1a and 1b are mobile phones (telephones), 2a and 2b are base stations, 3 is a telephone network, 4 is an exchange, 5 is a server (text conversion means, volume information addition means, emotion estimation means, emotion information addition means, talk Person information adding means), 6 is the Internet (network), 7a and 7b are mail servers, 8a and 8b are PCs, and 9a and 9b are display units.

Claims

A text conversion means for inputting a call voice of a speaker who talks through a telephone, converting the voice into speech data by performing voice recognition processing;
Volume information adding means for analyzing the volume of the call voice and adding character size information specifying the character size according to the volume to the text data ;
Display means for displaying the text data on the telephone during a call;
A text conversion system for call voice, comprising: text data transmission means for transmitting the text data as an e-mail upon completion of the call in response to a request .

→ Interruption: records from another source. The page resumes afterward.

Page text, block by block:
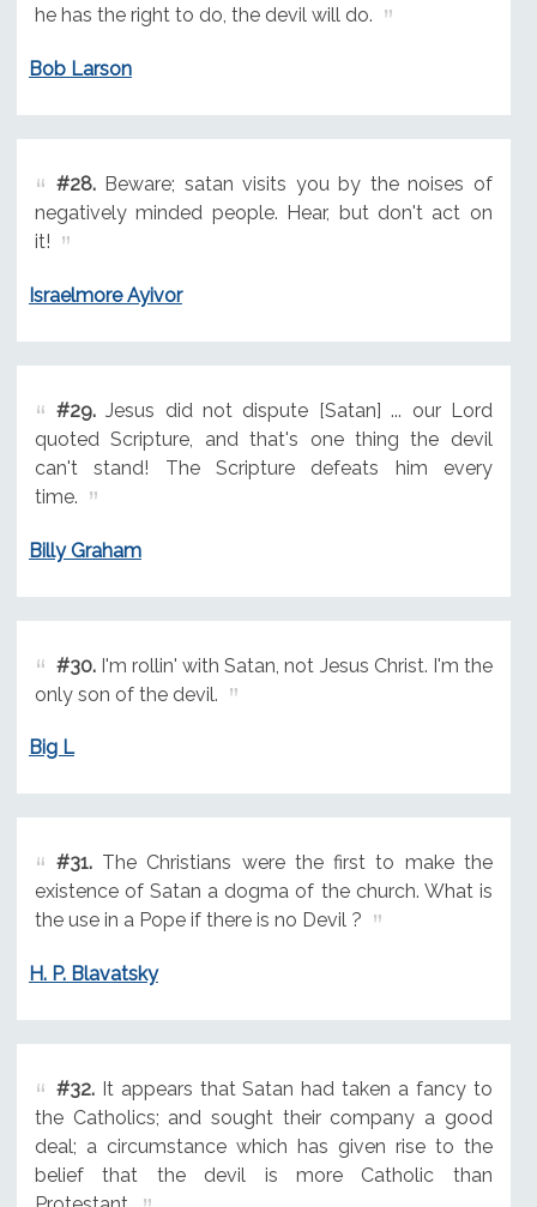
he has the right to do, the devil will do.
Bob Larson
#28.Beware; satan visits you by the noises of
negatively minded people. Hear, but don't act on
it!
Israelmore Ayivor
#29.Jesus did not dispute [Satan] ... our Lord
quoted Scripture, and that's one thing the devil
can't stand! The Scripture defeats him every
time.
Billy Graham
#30.I'm rollin' with Satan, not Jesus Christ. I'm the
only son of the devil.
Big L
#31.The Christians were the first to make the
existence of Satan a dogma of the church. What is
the use in a Pope if there is no Devil ?
H. P. Blavatsky
#32.It appears that Satan had taken a fancy to
the Catholics; and sought their company a good
deal; a circumstance which has given rise to the
belief that the devil is more Catholic than
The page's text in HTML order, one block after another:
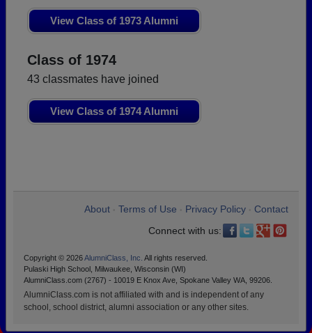
View Class of 1973 Alumni
Class of 1974
43 classmates have joined
View Class of 1974 Alumni
About Terms of Use Privacy Policy
Contact
Connect with us:
Copyright © 2026AlumniClass, Inc. All rights reserved.
Pulaski High School, Milwaukee, Wisconsin (WI)
AlumniClass.com (2767) - 10019 E Knox Ave, Spokane Valley WA, 99206.
AlumniClass.com is not affiliated with and is independent of any
school, school district, alumni association or any other sites.
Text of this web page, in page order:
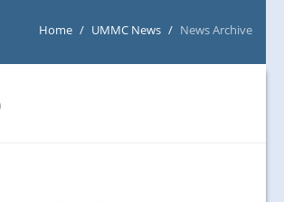
NEWS/EVENTS
Home / UMMC News / News Archive
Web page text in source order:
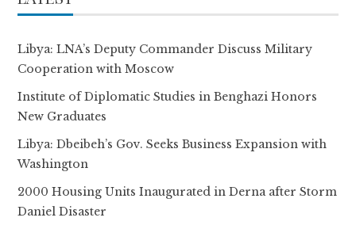
Libya: LNA’s Deputy Commander Discuss Military
Cooperation with Moscow
Institute of Diplomatic Studies in Benghazi Honors
New Graduates
Libya: Dbeibeh’s Gov. Seeks Business Expansion with
Washington
2000 Housing Units Inaugurated in Derna after Storm
Daniel Disaster
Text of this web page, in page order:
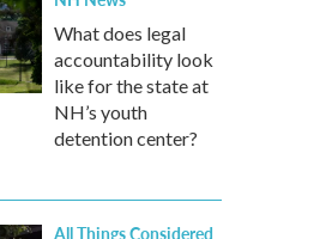
What does legal
accountability look
like for the state at
NH’s youth
detention center?
All Things Considered
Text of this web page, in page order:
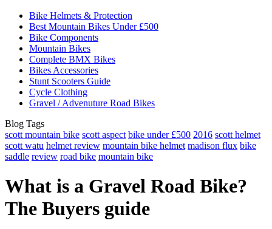
Bike Helmets & Protection
Best Mountain Bikes Under £500
Bike Components
Mountain Bikes
Complete BMX Bikes
Bikes Accessories
Stunt Scooters Guide
Cycle Clothing
Gravel / Advenuture Road Bikes
Blog Tags
scott mountain bike scott aspect bike under £500 2016 scott helmet
scott watu helmet review mountain bike helmet madison flux bike
saddle review road bike mountain bike
What is a Gravel Road Bike?
The Buyers guide
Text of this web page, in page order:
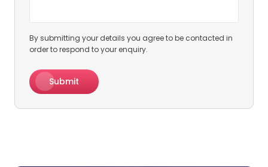
By submitting your details you agree to be contacted in
order to respond to your enquiry.
Submit
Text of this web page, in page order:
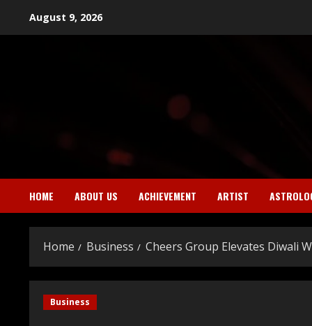
August 9, 2026
HOME ABOUT US ACHIEVEMENT ARTIST
Home Business Cheers Group Elevates Diwali
Business
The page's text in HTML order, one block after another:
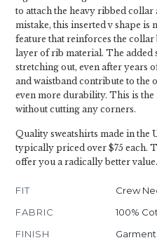
to attach the heavy ribbed collar
mistake, this inserted v shape is
feature that reinforces the
layer of rib material. The
stretching out, even after years
and waistband contribute to the
even more durability. This is the
without cutting any corners.
Quality sweatshirts made in the
typically priced over $75 each.
offer you a radically better value.
FIT
Crew
FABRIC
100%
FINISH

The text conversion system according to claim 1,
Emotion estimation means for estimating a speaker's emotion that can be analyzed from the call voice;
A text conversion system for call speech, comprising: emotion information adding means for adding emotion information specifying a color or pattern according to the emotion of the speaker estimated by the emotion estimation means to the text data .

In the call voice text conversion system according to claim 1 or 2,
A text conversion system for call voice, comprising: speaker information adding means for adding speaker display information for displaying the converted text data corresponding to each speaker to the text data.